The latter was developed to address a technical size limitation, which by default restricts the maximum number of rows within a base to 100k. The Big Data backend enables the storage of millions of rows in a single base, overcoming this limitation. However, due to the vast amount of data handled, not all functions are supported by the big data backend. Particularly, real-time collaboration is not supported for data stored in the big data backend.
Default Backend (JSON-file based backend)¶
The core of a SeaTable Server lies in its base editor, facilitating real-time collaborative work directly within the browser.

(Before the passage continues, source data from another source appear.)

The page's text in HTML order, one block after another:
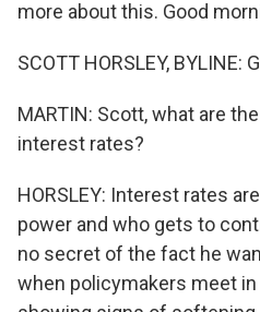
more about this. Good
SCOTT HORSLEY, BYLINE:
MARTIN: Scott, what are
interest rates?
HORSLEY: Interest rates
power and who gets to
no secret of the fact he
when policymakers meet

When a base is opened in the base editor, dtable-server initiates a request to the dtable-storage-server to retrieve the corresponding JSON-file from storage. Subsequently, dtable-server renders the base and loads its content into the server's memory. All modifications are stored in memory and simultaneously recorded in the operation log within the MariaDB database. Every five minutes, dtable-server automatically saves these changes to the file system, persisting them in the JSON-file.
Furthermore, the dtable-storage-server generates a snapshot of the base every 24 hours, capturing any changes that have occurred in the interim. Essentially, a snapshot is a complete copy of the JSON-file.

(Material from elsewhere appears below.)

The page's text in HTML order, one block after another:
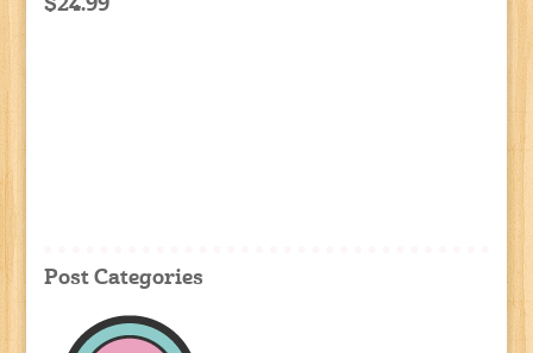
$24.99
Post Categories
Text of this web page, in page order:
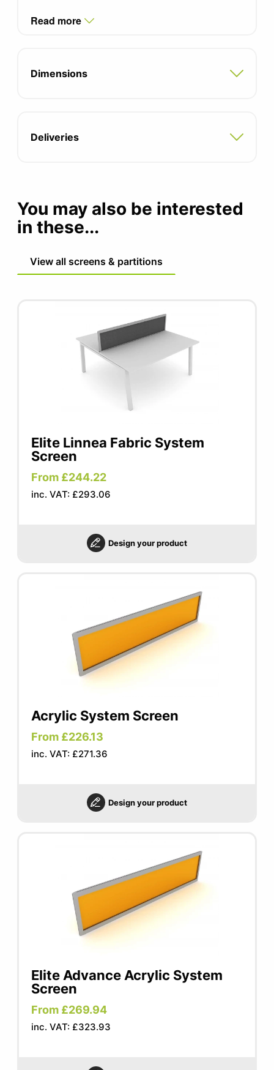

Why are the bases not stored in MariaDB?
Initially, it may seem counterintuitive that SeaTable saves base data in a JSON-file rather than directly in the MariaDB database. However, this decision stems from the efficiency of SQL tables in handling vast numbers of rows. The challenge arises when altering the database structure, such as adding new columns, renaming columns, or changing column types in a table containing hundreds of thousands of rows. In such cases, direct database storage proves inefficient.
To address this issue, SeaTable opts to persist base data in JSON-files instead. While this JSON-based backend approach offers flexibility, it also imposes a limitation on base size. A technical constraint of 200MB per JSON-object translates to a default maximum of 100k rows per base. When nearing this limit, records can be transferred to the Big Data storage via the archive view operation, mitigating potential issues.
Big Data Backend (SQL-like database)¶
The second backend, known as the big data backend, diverges from the conventional JSON-file storage method by utilizing an SQL-like database capable of accommodating millions of rows within a base. Activating the Big Data backend for a base prompts SeaTable to create a new database structure tailored to accommodate large datasets.
To access data stored in the big data backend, users must create a Big Data View, which, unlike conventional views, loads a preview of up to 1k rows by default. To retrieve additional rows, users can make requests within the web interface to get more data.
Unlike the default backend, the Big Data backend does not load data into the server's memory, rendering real-time collaboration unsupported. Given the challenges of interacting with millions of rows within a browser-based spreadsheet interface, users typically access such large datasets via the SQL query Plugin, the SeaTable API or through the SQL-like query language provided by dtable-db.